Tarwater played baseball and basketball, and ran track before deciding the concentrate on swimming during seventh grade. In 1999, he won both the 800- and 1500-meter freestyle events at the Junior Nationals, beating Michael Phelps in the latter. He qualified for his first U.S. Olympic Trials in 2000 at age 16. At the Trials, Tarwater finished 32nd in the 400-meter freestyle and 30th in the 1500-meter freestyle.

In 2001, Tarwater finished third at the Summer Nationals in the 1500-meter freestyle. He represented the United States at the 2001 Goodwill Games and was named "Athlete of the Year" by Southeastern Swimming Local Swimming Committee. The United States placed third at the Games, earning Tarwater a team bronze medal.

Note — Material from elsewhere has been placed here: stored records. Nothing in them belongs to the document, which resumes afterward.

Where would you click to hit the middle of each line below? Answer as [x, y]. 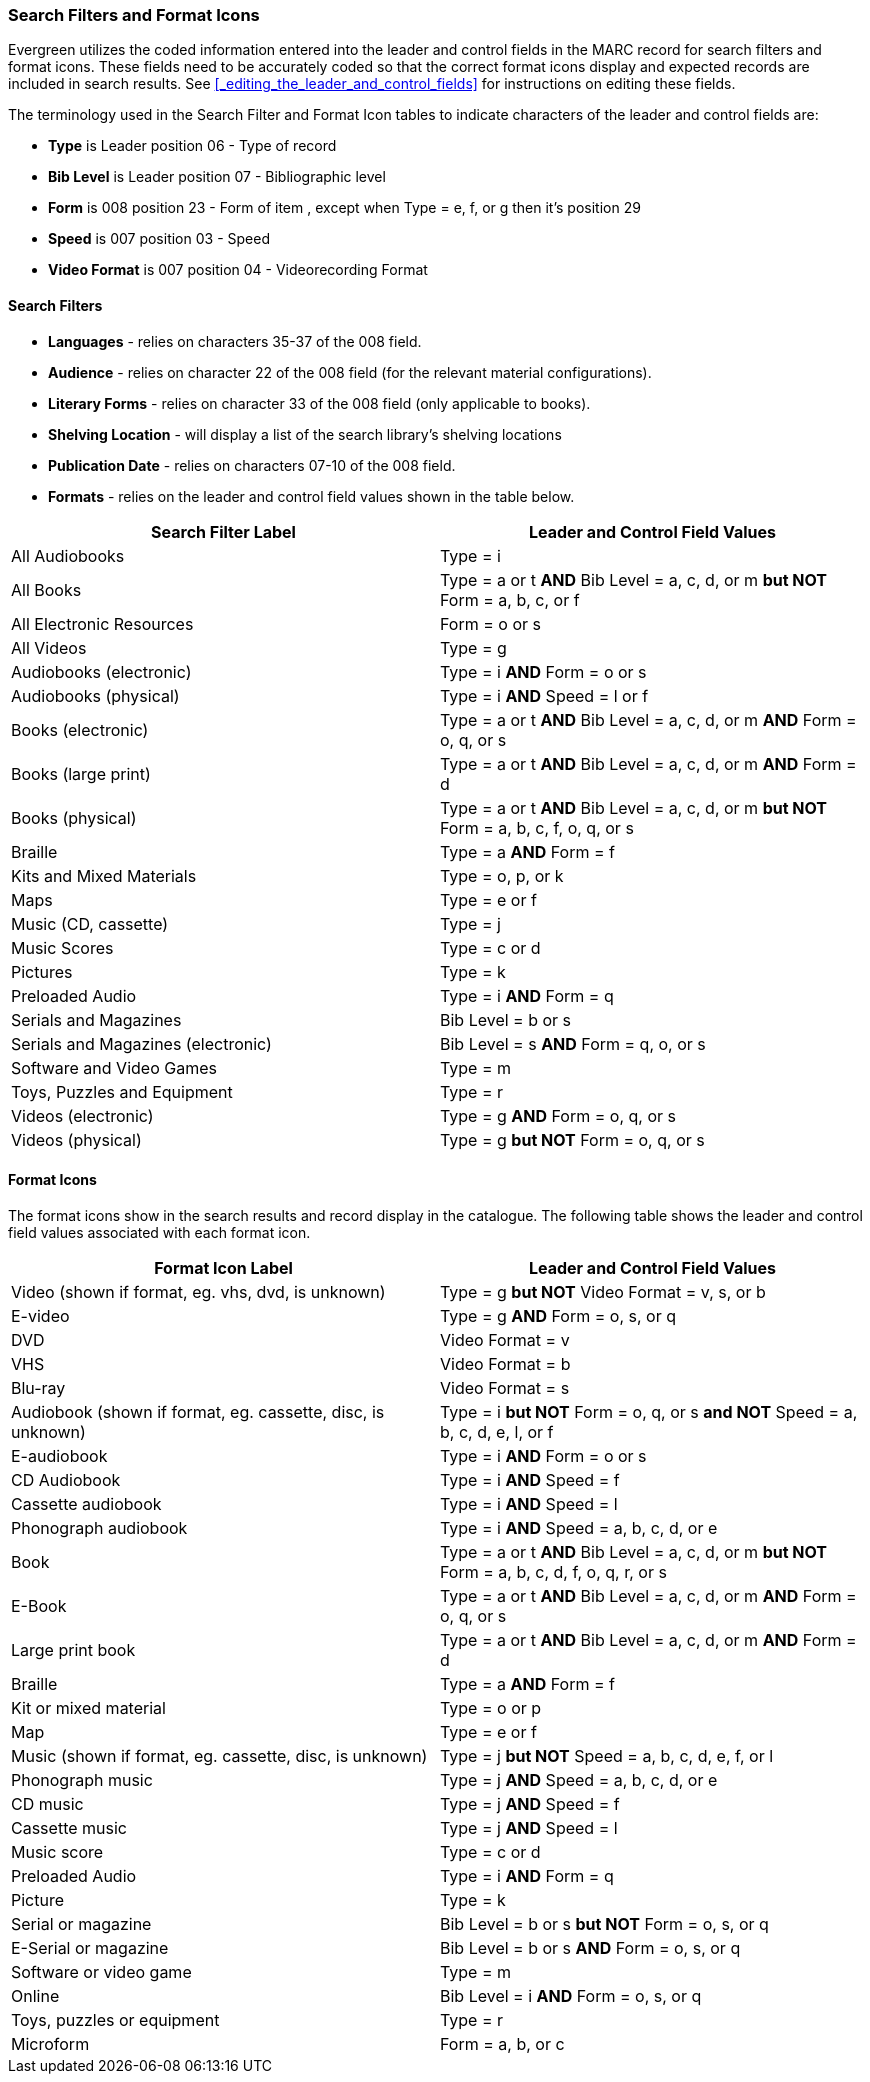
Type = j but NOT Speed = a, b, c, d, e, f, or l [607, 1755]
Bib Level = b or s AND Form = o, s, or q [590, 1947]
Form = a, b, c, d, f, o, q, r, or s [553, 1571]
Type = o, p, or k [502, 875]
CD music [47, 1803]
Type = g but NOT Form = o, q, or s [572, 1139]
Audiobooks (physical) [95, 695]
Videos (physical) [76, 1139]
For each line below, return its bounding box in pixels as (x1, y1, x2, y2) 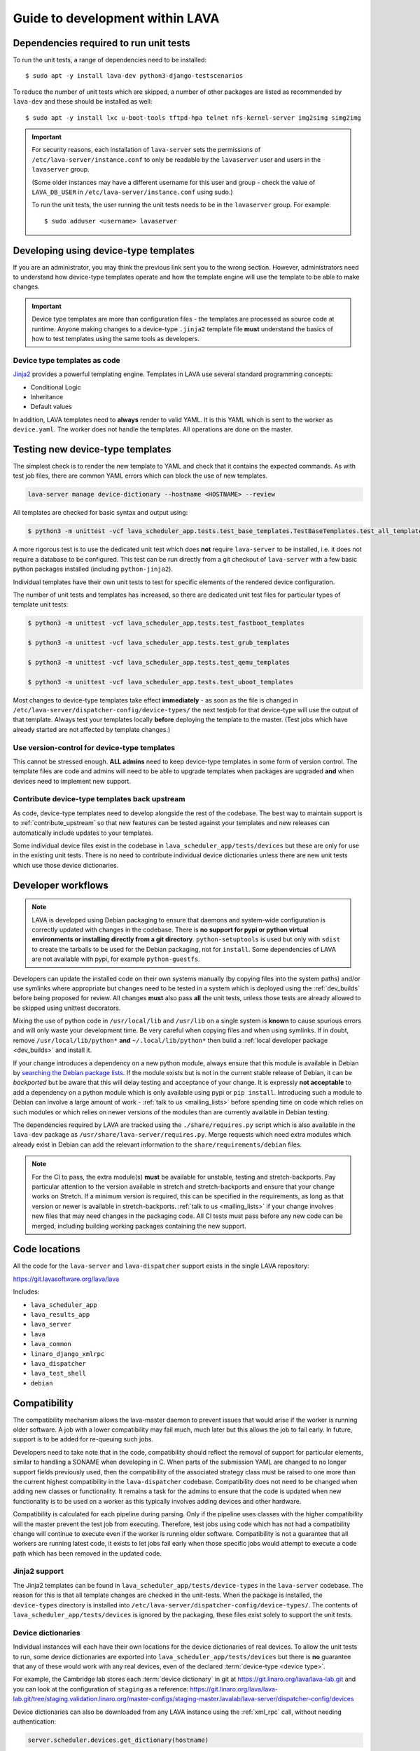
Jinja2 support (13, 1566, 64, 1576)
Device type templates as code (13, 355, 120, 365)
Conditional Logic (30, 382, 81, 392)
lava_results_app (30, 1310, 90, 1318)
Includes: (13, 1287, 40, 1296)
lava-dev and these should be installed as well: (13, 97, 153, 106)
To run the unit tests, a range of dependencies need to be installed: (13, 56, 206, 64)
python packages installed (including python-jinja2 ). (13, 565, 173, 574)
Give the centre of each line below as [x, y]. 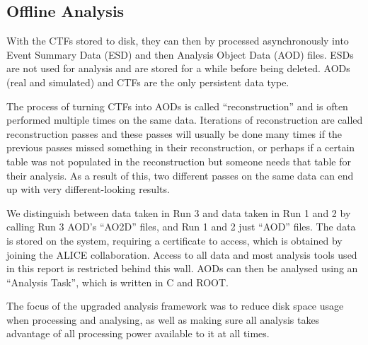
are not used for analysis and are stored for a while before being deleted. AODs [178, 68]
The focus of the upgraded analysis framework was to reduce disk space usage [175, 306]
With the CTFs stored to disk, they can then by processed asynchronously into [178, 41]
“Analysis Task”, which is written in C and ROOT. [117, 282]
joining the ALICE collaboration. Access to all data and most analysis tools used [182, 254]
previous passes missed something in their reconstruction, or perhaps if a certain [181, 147]
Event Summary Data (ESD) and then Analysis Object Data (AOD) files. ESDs [180, 54]
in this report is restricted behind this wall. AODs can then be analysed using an [182, 268]
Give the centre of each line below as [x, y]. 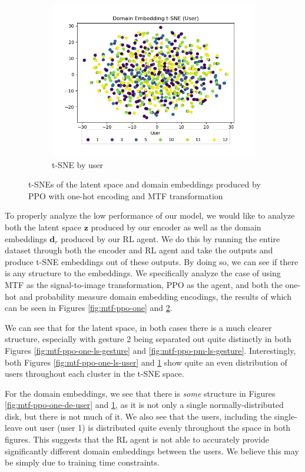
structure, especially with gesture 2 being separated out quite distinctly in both [148, 339]
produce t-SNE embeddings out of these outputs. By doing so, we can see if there [152, 261]
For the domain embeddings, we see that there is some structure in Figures [140, 393]
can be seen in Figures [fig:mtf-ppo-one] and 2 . [89, 308]
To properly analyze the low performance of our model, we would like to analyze [150, 215]
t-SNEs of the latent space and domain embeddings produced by [145, 184]
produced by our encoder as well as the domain [176, 227]
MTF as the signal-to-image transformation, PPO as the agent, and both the [144, 284]
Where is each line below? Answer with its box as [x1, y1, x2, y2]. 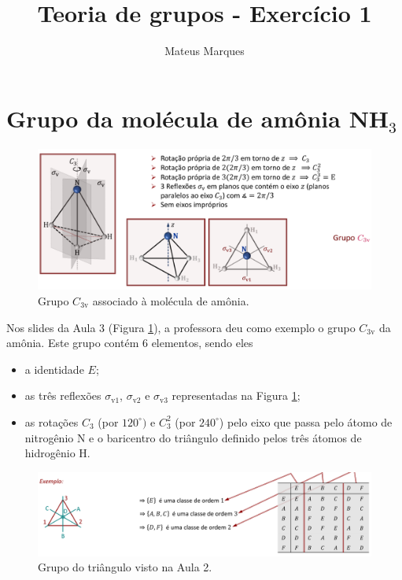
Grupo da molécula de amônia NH [6, 102, 389, 134]
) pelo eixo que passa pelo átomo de [219, 413, 393, 430]
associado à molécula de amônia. [92, 292, 249, 308]
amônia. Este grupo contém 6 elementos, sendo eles [6, 334, 253, 351]
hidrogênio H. [24, 445, 90, 461]
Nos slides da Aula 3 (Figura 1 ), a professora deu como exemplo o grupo [6, 319, 356, 335]
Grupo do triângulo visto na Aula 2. [38, 559, 212, 575]
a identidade [24, 360, 84, 377]
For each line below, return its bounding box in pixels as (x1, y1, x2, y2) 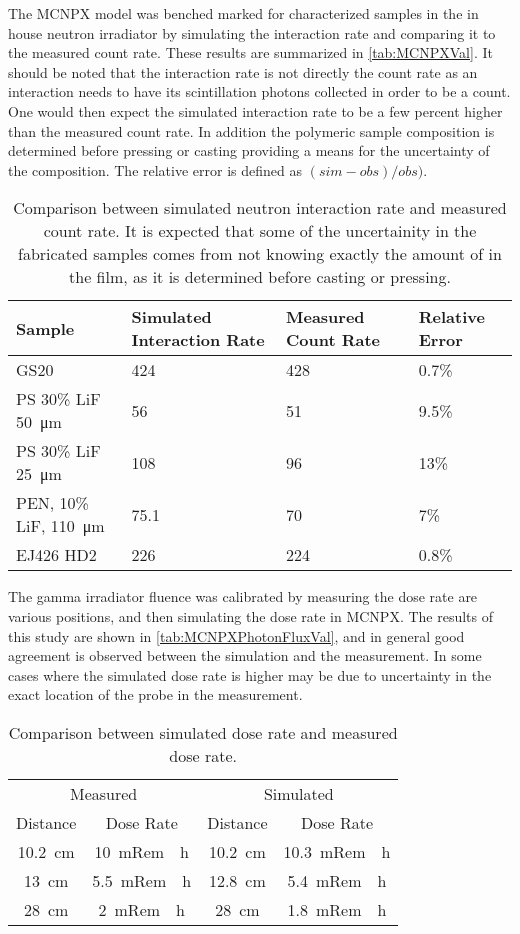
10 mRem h (94, 839, 189, 863)
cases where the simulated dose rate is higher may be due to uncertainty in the (8, 664, 492, 685)
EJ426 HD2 (16, 543, 97, 567)
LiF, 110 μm (16, 514, 105, 538)
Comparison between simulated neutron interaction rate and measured (13, 196, 507, 220)
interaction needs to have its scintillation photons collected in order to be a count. (8, 81, 511, 102)
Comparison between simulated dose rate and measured (8, 720, 398, 744)
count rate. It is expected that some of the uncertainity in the (43, 219, 477, 243)
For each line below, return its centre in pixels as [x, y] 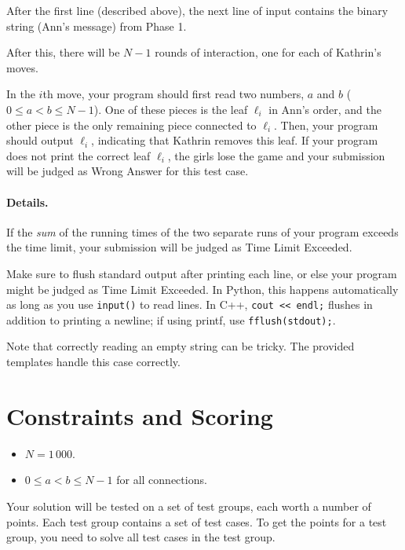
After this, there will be [63, 52]
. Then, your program [326, 125]
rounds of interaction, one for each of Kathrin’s [268, 52]
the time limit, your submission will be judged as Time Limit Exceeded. [179, 247]
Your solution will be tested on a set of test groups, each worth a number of [189, 506]
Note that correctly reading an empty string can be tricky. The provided [181, 346]
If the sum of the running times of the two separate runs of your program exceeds [202, 231]
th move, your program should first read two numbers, [173, 94]
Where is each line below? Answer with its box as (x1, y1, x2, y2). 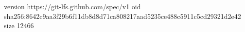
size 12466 (4, 20, 34, 31)
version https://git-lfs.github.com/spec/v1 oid (4, 1, 141, 11)
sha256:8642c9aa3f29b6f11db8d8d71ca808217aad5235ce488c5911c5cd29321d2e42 (4, 11, 241, 21)
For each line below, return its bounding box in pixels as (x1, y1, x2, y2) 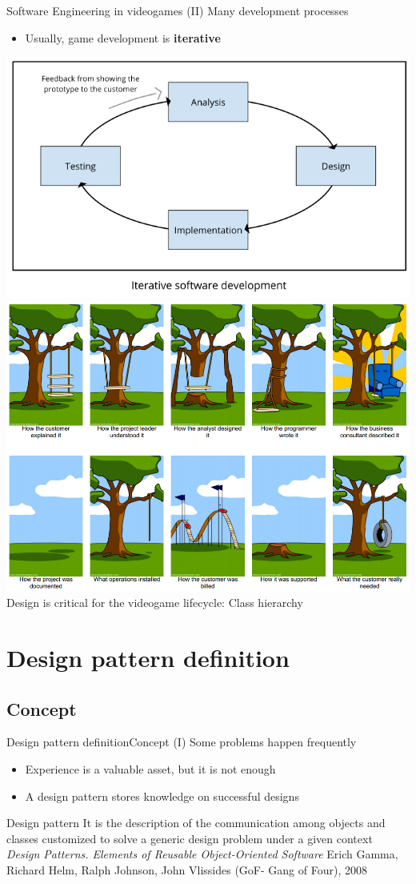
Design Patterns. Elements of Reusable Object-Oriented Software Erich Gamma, (6, 846, 398, 862)
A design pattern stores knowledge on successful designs (25, 787, 299, 804)
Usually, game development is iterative (25, 29, 221, 46)
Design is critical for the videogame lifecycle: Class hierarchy (6, 594, 303, 611)
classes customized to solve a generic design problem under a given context (6, 830, 373, 846)
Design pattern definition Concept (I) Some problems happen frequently (6, 733, 357, 750)
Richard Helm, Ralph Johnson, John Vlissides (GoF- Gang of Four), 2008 (6, 862, 367, 878)
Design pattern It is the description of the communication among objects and (6, 814, 386, 831)
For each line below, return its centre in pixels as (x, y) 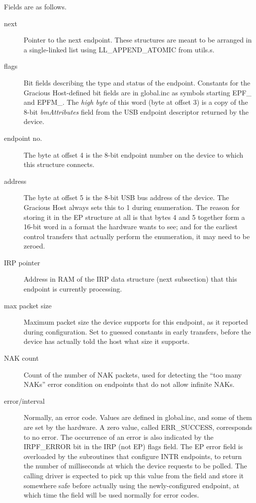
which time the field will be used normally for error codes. (111, 495)
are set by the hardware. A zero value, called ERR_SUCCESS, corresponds (138, 427)
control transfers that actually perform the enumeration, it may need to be (137, 236)
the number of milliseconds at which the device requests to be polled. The (135, 466)
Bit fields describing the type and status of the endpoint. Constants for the (137, 82)
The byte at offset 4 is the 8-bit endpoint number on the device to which (134, 154)
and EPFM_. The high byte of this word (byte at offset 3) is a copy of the (136, 102)
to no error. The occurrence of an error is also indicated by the (119, 437)
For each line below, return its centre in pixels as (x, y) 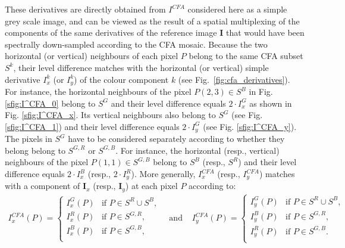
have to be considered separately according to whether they (176, 139)
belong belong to (35, 150)
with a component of (43, 186)
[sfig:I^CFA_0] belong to (50, 103)
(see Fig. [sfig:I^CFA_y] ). (250, 126)
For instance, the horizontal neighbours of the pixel (98, 92)
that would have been (265, 32)
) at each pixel (151, 186)
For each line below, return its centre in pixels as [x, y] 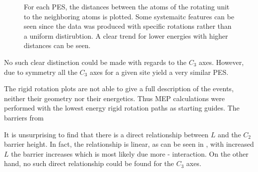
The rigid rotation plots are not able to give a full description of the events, [119, 88]
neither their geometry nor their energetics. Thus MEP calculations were [114, 98]
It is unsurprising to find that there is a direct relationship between [106, 134]
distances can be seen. [57, 45]
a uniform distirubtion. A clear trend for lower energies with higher [126, 35]
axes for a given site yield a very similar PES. [159, 72]
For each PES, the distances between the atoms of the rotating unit [127, 6]
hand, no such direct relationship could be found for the [89, 163]
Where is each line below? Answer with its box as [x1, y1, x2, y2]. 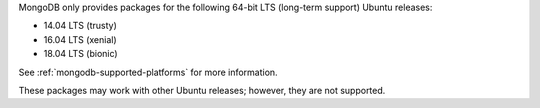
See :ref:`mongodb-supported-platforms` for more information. [18, 66, 279, 78]
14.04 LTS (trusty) [43, 20, 117, 32]
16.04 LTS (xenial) [43, 33, 117, 45]
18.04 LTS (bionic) [43, 48, 119, 60]
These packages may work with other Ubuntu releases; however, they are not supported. [18, 84, 386, 96]
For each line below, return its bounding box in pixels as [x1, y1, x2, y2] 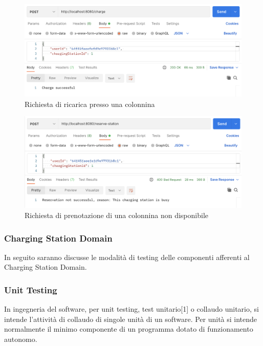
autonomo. [4, 334, 37, 344]
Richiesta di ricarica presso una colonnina [25, 98, 155, 109]
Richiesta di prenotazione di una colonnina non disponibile [25, 210, 209, 220]
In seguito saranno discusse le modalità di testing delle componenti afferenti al [4, 251, 250, 262]
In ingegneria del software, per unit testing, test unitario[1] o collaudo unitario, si [4, 304, 259, 314]
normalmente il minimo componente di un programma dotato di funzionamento [4, 323, 253, 334]
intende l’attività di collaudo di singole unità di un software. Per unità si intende [4, 313, 257, 324]
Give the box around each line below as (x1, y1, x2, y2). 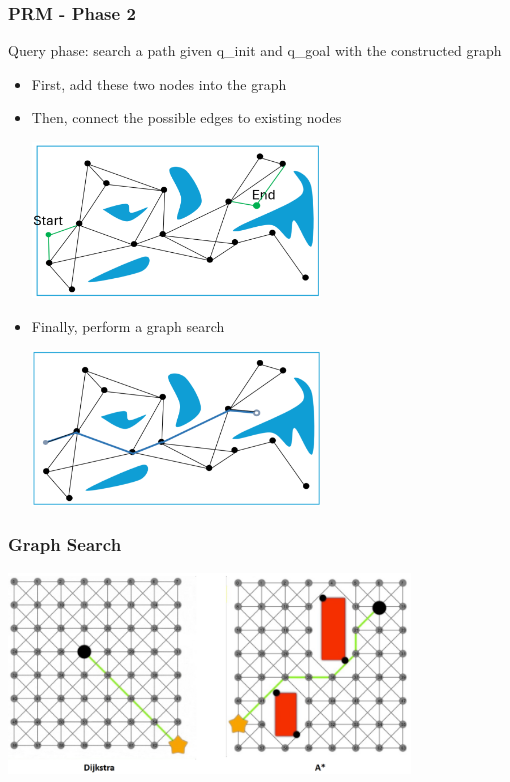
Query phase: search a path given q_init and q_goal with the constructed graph (8, 40, 502, 61)
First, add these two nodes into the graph (31, 73, 287, 94)
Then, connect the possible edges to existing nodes (31, 107, 342, 128)
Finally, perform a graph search (31, 315, 225, 336)
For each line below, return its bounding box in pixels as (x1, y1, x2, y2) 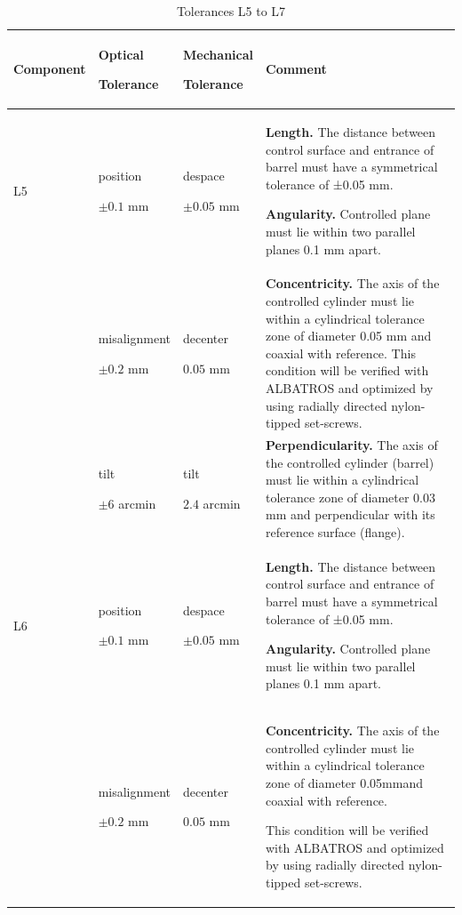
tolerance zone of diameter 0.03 (266, 487, 436, 506)
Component (13, 60, 86, 78)
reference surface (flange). (266, 523, 405, 541)
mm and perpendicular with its (266, 505, 435, 524)
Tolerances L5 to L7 (176, 2, 286, 20)
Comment (266, 60, 327, 78)
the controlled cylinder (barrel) (266, 453, 434, 471)
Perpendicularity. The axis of (266, 436, 438, 454)
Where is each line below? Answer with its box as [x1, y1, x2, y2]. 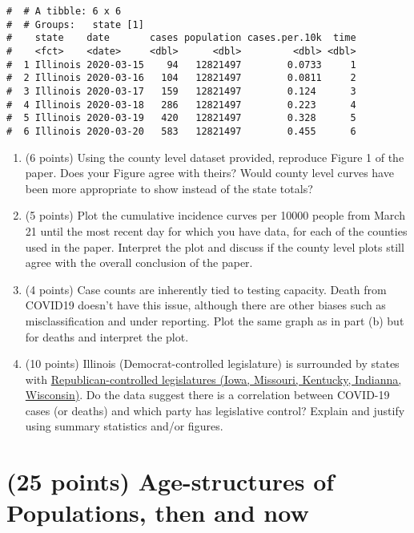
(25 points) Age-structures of [6, 465, 335, 498]
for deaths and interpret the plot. [25, 328, 189, 345]
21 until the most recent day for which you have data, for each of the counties [25, 222, 408, 239]
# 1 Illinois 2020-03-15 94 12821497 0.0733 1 [6, 59, 356, 71]
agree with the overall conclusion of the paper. [25, 254, 253, 271]
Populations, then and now [6, 496, 309, 529]
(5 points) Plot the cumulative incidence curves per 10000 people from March [25, 207, 405, 224]
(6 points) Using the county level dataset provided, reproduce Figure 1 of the [25, 148, 404, 165]
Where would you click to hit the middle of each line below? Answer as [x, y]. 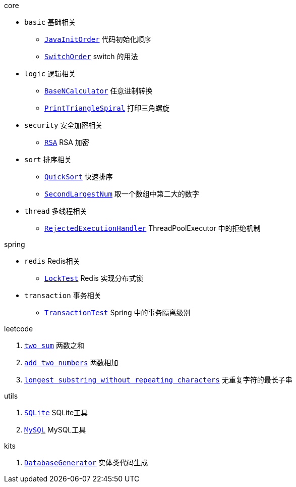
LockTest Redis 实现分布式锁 [94, 278]
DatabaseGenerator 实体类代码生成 [86, 462]
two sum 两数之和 [54, 345]
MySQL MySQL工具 [55, 430]
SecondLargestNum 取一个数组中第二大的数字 [122, 194]
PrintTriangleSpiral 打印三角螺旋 [107, 108]
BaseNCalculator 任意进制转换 [99, 91]
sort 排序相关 [48, 159]
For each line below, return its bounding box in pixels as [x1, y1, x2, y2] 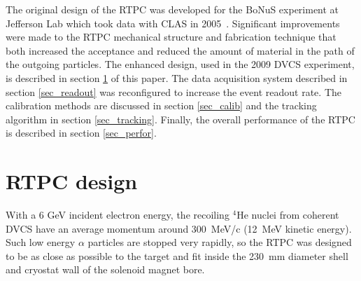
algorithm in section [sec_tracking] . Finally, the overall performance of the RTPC [6, 111, 355, 126]
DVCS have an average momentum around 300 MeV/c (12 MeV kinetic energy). [6, 221, 352, 235]
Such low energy [6, 235, 76, 249]
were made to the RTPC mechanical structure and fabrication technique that [6, 29, 337, 44]
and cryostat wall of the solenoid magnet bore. [6, 262, 205, 277]
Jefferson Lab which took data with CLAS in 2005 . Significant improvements [6, 15, 340, 30]
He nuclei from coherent [236, 207, 339, 222]
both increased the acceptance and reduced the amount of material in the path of [6, 43, 355, 57]
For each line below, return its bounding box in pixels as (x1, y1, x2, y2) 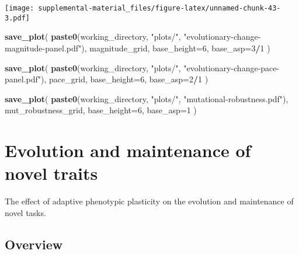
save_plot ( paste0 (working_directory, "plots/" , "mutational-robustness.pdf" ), (5, 92, 288, 105)
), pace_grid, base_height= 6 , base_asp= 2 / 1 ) (41, 73, 208, 85)
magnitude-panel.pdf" (5, 41, 82, 54)
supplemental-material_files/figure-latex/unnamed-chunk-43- (38, 4, 281, 12)
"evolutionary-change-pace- (183, 61, 280, 74)
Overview (5, 235, 63, 253)
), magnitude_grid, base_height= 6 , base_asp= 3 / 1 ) (81, 41, 270, 54)
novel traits (5, 161, 98, 185)
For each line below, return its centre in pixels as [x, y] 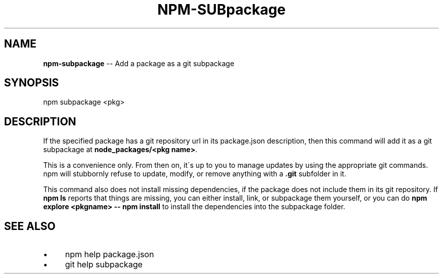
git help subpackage [104, 265]
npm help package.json [109, 254]
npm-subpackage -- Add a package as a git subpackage [139, 63]
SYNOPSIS [32, 83]
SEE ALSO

The following year, Tarwater led his high school – Webb School of Knoxville – to its first (and only) state swimming title before graduating in the spring. At the state finals, he broke the Tennessee 500-yard freestyle record by five seconds and also captured the 100-yard butterfly state record. At the U.S. Spring National Championships, Tarwater made the finals in four events. He placed third in the 200-meter butterfly, sixth in the 1500-meter freestyle, and eighth in both the 400- and the 800-meter freestyle events.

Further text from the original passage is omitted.